• _Task objective_
The answer must be the complete listing, reproduced exactly.

• _Given data_
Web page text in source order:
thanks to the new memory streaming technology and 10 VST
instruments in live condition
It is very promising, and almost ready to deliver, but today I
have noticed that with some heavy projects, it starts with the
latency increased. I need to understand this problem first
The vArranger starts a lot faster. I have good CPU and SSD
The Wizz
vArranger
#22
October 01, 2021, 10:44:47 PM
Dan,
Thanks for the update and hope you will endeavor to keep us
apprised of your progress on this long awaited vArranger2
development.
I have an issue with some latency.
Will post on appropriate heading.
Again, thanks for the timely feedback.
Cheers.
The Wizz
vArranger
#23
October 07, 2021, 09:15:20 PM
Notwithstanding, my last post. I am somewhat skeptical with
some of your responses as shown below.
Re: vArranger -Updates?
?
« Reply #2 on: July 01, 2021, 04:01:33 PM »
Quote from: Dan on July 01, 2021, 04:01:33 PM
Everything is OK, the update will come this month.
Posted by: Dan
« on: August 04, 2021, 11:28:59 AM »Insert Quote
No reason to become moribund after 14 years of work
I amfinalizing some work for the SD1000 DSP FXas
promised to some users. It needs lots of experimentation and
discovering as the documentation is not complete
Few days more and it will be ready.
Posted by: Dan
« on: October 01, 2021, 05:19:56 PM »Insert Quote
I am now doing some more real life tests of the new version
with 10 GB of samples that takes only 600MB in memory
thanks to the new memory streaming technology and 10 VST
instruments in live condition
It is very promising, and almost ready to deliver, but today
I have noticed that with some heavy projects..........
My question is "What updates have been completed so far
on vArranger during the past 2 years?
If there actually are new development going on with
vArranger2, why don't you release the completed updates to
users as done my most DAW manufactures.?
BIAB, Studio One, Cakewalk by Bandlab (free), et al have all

• _Written response_
Web page text in source order:
thanks to the new memory streaming technology and 10 VST
instruments in live condition
It is very promising, and almost ready to deliver, but today I
have noticed that with some heavy projects, it starts with the
latency increased. I need to understand this problem first
The vArranger starts a lot faster. I have good CPU and SSD
The Wizz
vArranger
#22
October 01, 2021, 10:44:47 PM
Dan,
Thanks for the update and hope you will endeavor to keep us
apprised of your progress on this long awaited vArranger2
development.
I have an issue with some latency.
Will post on appropriate heading.
Again, thanks for the timely feedback.
Cheers.
The Wizz
vArranger
#23
October 07, 2021, 09:15:20 PM
Notwithstanding, my last post. I am somewhat skeptical with
some of your responses as shown below.
Re: vArranger -Updates?
?
« Reply #2 on: July 01, 2021, 04:01:33 PM »
Quote from: Dan on July 01, 2021, 04:01:33 PM
Everything is OK, the update will come this month.
Posted by: Dan
« on: August 04, 2021, 11:28:59 AM »Insert Quote
No reason to become moribund after 14 years of work
I amfinalizing some work for the SD1000 DSP FXas
promised to some users. It needs lots of experimentation and
discovering as the documentation is not complete
Few days more and it will be ready.
Posted by: Dan
« on: October 01, 2021, 05:19:56 PM »Insert Quote
I am now doing some more real life tests of the new version
with 10 GB of samples that takes only 600MB in memory
thanks to the new memory streaming technology and 10 VST
instruments in live condition
It is very promising, and almost ready to deliver, but today
I have noticed that with some heavy projects..........
My question is "What updates have been completed so far
on vArranger during the past 2 years?
If there actually are new development going on with
vArranger2, why don't you release the completed updates to
users as done my most DAW manufactures.?
BIAB, Studio One, Cakewalk by Bandlab (free), et al have all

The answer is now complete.